Source material Block Start

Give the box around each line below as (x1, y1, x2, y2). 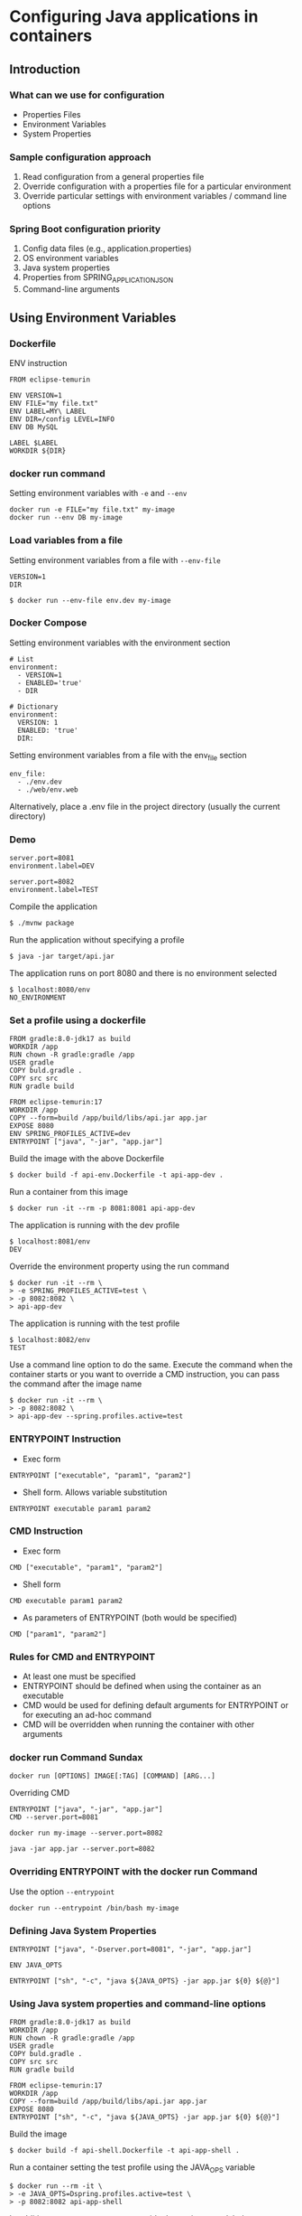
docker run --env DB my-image (9, 513, 124, 522)
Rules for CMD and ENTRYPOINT (9, 1650, 156, 1663)
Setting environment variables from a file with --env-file (9, 554, 221, 566)
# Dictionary (9, 702, 59, 711)
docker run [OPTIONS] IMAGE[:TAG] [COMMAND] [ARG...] (9, 1771, 216, 1781)
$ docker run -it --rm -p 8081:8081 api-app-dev (9, 1204, 196, 1213)
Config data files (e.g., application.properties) (22, 243, 192, 254)
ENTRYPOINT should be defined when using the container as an (22, 1681, 261, 1692)
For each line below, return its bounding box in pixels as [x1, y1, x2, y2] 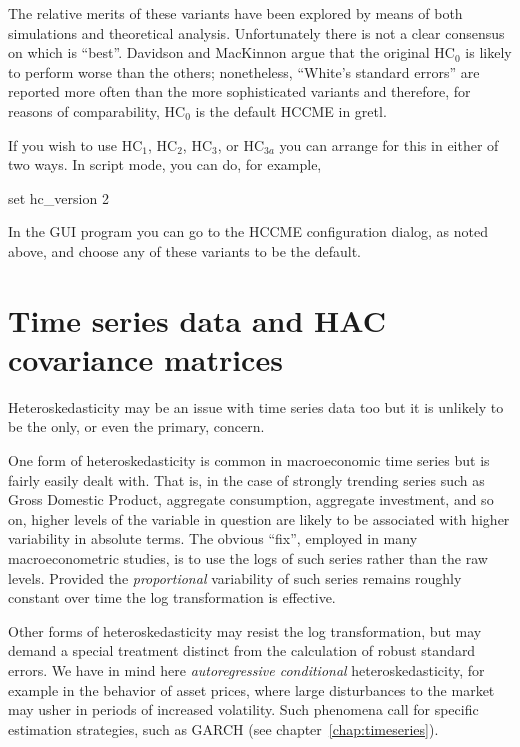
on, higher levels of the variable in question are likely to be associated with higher [8, 508, 510, 529]
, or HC [217, 134, 265, 155]
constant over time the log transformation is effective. [8, 587, 336, 608]
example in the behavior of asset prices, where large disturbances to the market [8, 679, 495, 700]
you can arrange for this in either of [279, 134, 499, 155]
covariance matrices [8, 338, 283, 379]
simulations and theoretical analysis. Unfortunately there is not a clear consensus [8, 22, 505, 43]
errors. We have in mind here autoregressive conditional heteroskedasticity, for [8, 659, 485, 680]
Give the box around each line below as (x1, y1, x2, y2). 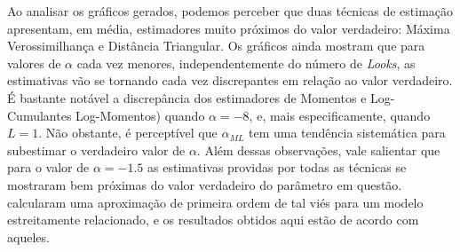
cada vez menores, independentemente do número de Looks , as (76, 53, 416, 72)
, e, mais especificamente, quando (249, 106, 431, 124)
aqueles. (7, 227, 50, 246)
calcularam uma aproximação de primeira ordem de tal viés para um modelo (7, 193, 424, 211)
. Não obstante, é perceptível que (38, 123, 218, 142)
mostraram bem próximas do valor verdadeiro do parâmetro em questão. (7, 175, 402, 193)
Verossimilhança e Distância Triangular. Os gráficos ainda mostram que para (7, 36, 425, 55)
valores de (7, 53, 61, 72)
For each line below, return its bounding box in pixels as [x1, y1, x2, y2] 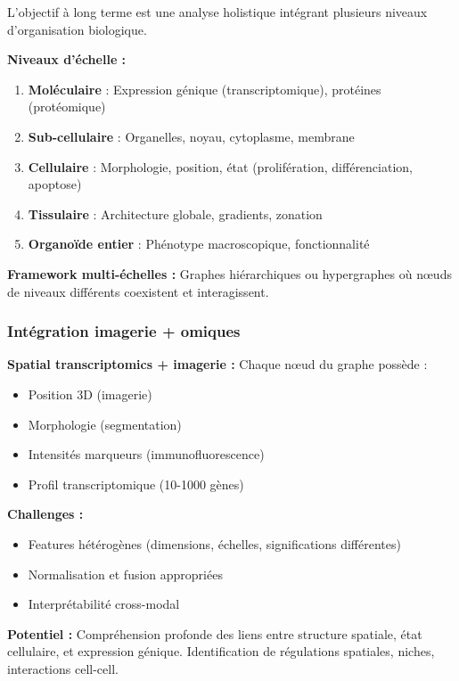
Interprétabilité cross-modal [28, 595, 180, 613]
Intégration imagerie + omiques [7, 320, 241, 342]
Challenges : [7, 505, 84, 523]
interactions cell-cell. [7, 659, 119, 677]
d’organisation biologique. [7, 20, 147, 38]
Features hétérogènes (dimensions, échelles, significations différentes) [28, 534, 401, 553]
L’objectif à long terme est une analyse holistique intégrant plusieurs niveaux [7, 3, 428, 21]
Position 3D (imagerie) [28, 384, 152, 403]
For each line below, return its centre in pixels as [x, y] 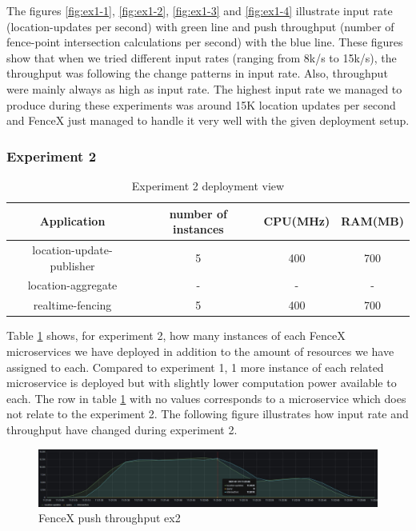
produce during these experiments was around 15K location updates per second [201, 104]
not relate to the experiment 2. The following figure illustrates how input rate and [208, 414]
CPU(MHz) [297, 221]
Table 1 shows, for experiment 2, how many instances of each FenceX [176, 335]
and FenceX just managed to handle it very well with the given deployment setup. [208, 120]
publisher [72, 265]
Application [72, 221]
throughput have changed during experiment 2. [122, 429]
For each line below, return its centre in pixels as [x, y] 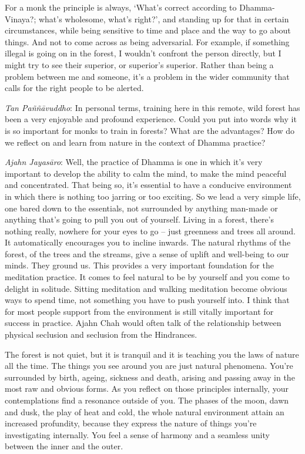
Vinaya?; [21, 19]
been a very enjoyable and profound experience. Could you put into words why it [151, 119]
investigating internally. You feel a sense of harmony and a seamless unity [137, 434]
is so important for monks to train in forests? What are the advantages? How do [150, 130]
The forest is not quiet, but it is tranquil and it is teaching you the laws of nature [152, 354]
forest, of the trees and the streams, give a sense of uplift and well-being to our [147, 253]
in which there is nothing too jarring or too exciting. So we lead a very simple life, [153, 196]
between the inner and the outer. [64, 446]
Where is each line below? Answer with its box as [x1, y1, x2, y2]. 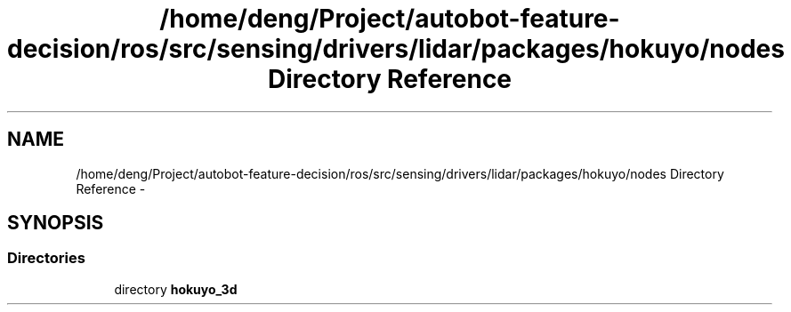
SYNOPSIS [7, 212, 104, 235]
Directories [7, 249, 85, 268]
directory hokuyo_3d [114, 281, 238, 297]
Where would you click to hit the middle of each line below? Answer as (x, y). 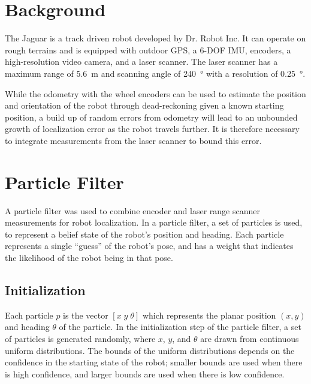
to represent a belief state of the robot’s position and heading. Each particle (144, 234)
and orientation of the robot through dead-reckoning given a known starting (144, 105)
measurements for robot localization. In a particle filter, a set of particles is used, (154, 222)
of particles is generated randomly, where (80, 338)
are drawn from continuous (250, 338)
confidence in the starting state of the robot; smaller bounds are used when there (154, 362)
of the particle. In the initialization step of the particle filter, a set (180, 327)
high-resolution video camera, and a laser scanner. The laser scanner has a (141, 61)
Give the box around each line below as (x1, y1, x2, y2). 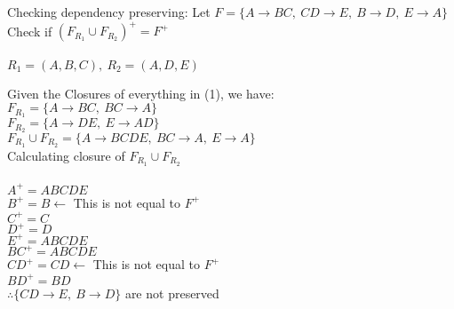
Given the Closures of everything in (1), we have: (7, 83, 275, 102)
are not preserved (124, 283, 219, 302)
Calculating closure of (7, 146, 125, 164)
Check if (7, 21, 52, 40)
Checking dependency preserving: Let (7, 3, 211, 20)
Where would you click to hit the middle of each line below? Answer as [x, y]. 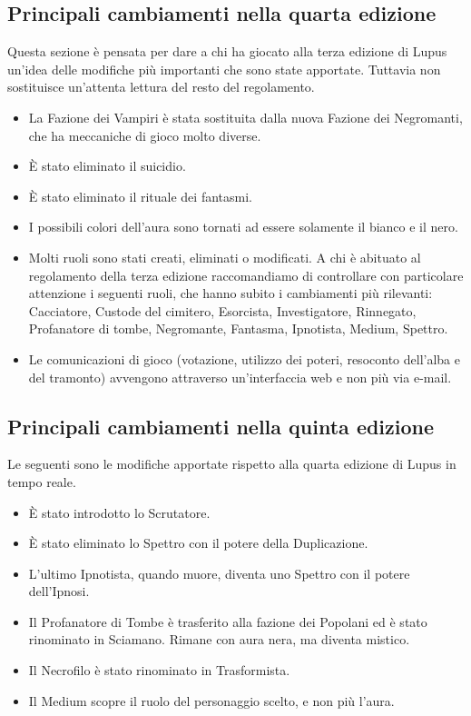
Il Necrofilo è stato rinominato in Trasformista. [159, 670]
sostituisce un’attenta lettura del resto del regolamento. [161, 87]
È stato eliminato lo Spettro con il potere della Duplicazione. [198, 543]
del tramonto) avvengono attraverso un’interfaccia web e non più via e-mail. [240, 377]
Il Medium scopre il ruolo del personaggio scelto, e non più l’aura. [211, 700]
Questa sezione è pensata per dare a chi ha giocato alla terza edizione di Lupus [227, 51]
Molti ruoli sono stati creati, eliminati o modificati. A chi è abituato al [225, 257]
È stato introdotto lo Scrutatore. [119, 512]
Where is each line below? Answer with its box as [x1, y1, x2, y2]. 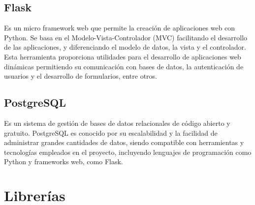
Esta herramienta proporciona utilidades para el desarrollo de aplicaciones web [4, 51, 241, 61]
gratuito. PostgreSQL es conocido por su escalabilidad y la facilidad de [4, 127, 218, 138]
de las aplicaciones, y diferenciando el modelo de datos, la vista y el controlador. [4, 42, 246, 52]
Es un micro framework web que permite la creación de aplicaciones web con [4, 23, 235, 33]
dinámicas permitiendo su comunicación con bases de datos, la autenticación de [4, 61, 244, 71]
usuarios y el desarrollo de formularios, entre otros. [4, 71, 157, 81]
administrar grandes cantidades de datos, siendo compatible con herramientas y [4, 137, 244, 147]
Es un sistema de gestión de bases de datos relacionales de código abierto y [4, 117, 230, 128]
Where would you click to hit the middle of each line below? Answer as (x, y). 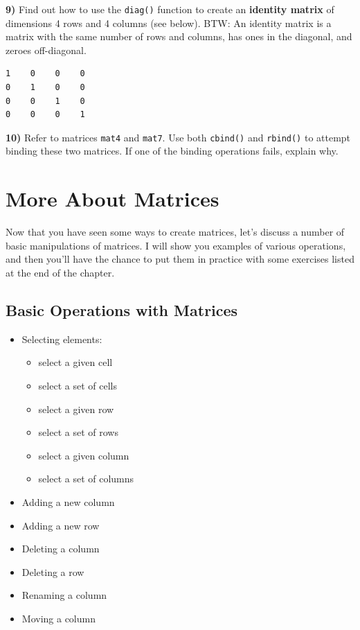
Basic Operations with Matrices (122, 309)
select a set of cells (78, 385)
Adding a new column (68, 501)
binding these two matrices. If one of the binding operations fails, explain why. (172, 151)
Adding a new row (61, 525)
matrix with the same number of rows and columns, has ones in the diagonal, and (179, 36)
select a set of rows (78, 432)
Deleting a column (61, 549)
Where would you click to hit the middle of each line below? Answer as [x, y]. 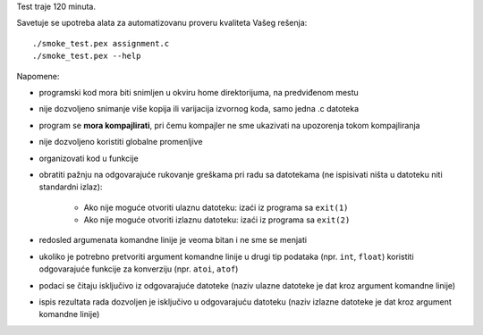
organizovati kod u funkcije [89, 158]
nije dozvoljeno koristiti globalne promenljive [121, 142]
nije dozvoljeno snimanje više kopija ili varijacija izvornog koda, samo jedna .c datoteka [199, 109]
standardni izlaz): [71, 187]
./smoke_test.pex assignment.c [101, 43]
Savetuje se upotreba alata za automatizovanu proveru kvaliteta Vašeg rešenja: [162, 23]
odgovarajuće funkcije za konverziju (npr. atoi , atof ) [139, 269]
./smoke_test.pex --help [87, 56]
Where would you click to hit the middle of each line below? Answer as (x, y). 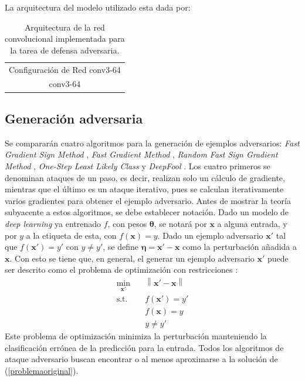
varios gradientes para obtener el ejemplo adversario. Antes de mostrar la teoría (148, 200)
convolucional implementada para (65, 39)
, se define (121, 247)
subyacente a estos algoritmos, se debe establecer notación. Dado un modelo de (147, 212)
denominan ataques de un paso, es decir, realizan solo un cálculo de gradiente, (145, 177)
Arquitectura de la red (65, 27)
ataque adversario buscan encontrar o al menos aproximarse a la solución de (141, 359)
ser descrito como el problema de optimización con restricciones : (121, 270)
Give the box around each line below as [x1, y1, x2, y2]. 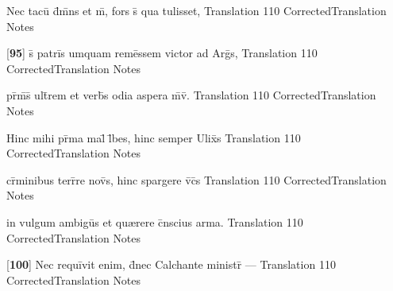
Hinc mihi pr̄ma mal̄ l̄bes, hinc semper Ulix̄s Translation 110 [6, 129, 301, 145]
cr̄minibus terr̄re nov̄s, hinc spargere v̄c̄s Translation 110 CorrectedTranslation [6, 171, 387, 188]
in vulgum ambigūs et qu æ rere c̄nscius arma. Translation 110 [6, 213, 303, 230]
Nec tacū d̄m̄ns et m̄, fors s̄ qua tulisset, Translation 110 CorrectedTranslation [6, 2, 387, 18]
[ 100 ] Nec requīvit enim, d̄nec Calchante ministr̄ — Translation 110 [6, 256, 336, 273]
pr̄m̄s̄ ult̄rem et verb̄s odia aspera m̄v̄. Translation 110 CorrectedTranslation [6, 87, 376, 103]
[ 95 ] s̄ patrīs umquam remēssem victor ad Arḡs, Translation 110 [6, 45, 318, 61]
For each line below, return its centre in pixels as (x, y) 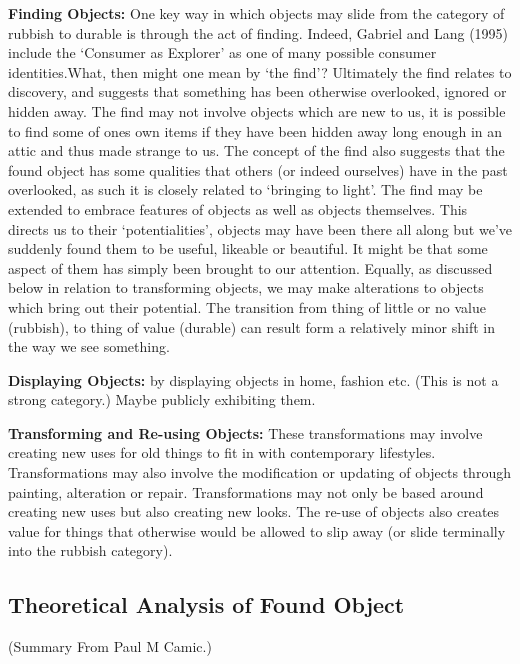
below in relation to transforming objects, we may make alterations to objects (246, 287)
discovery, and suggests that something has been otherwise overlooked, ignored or (257, 91)
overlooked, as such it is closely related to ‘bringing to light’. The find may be (245, 189)
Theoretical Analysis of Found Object (206, 604)
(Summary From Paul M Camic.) (110, 646)
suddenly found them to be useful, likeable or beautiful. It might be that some (248, 248)
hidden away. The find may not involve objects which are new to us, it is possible (257, 110)
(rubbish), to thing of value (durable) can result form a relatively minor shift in (252, 326)
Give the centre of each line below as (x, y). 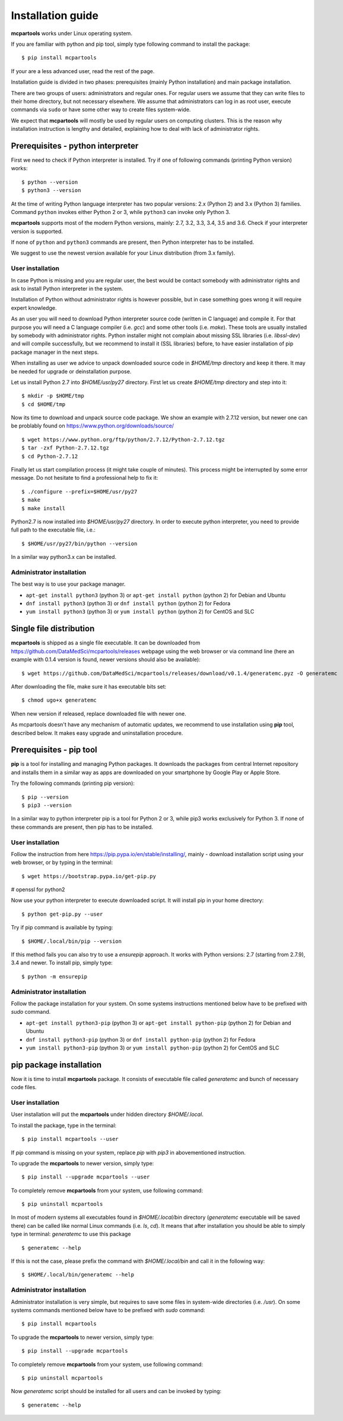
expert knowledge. (34, 308)
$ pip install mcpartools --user (70, 1139)
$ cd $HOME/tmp (44, 404)
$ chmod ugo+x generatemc (59, 700)
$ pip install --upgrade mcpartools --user (86, 1177)
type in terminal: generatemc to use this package (71, 1234)
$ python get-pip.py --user (62, 914)
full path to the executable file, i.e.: (53, 530)

Source material Block End

__Task goal__
Please reproduce, exactly as they appear above, the lines from the line containing "on, higher levels" up to and including the line containing "example in the".

__Task solution__
on, higher levels of the variable in question are likely to be associated with higher [8, 508, 510, 529]
, or HC [217, 134, 265, 155]
constant over time the log transformation is effective. [8, 587, 336, 608]
example in the behavior of asset prices, where large disturbances to the market [8, 679, 495, 700]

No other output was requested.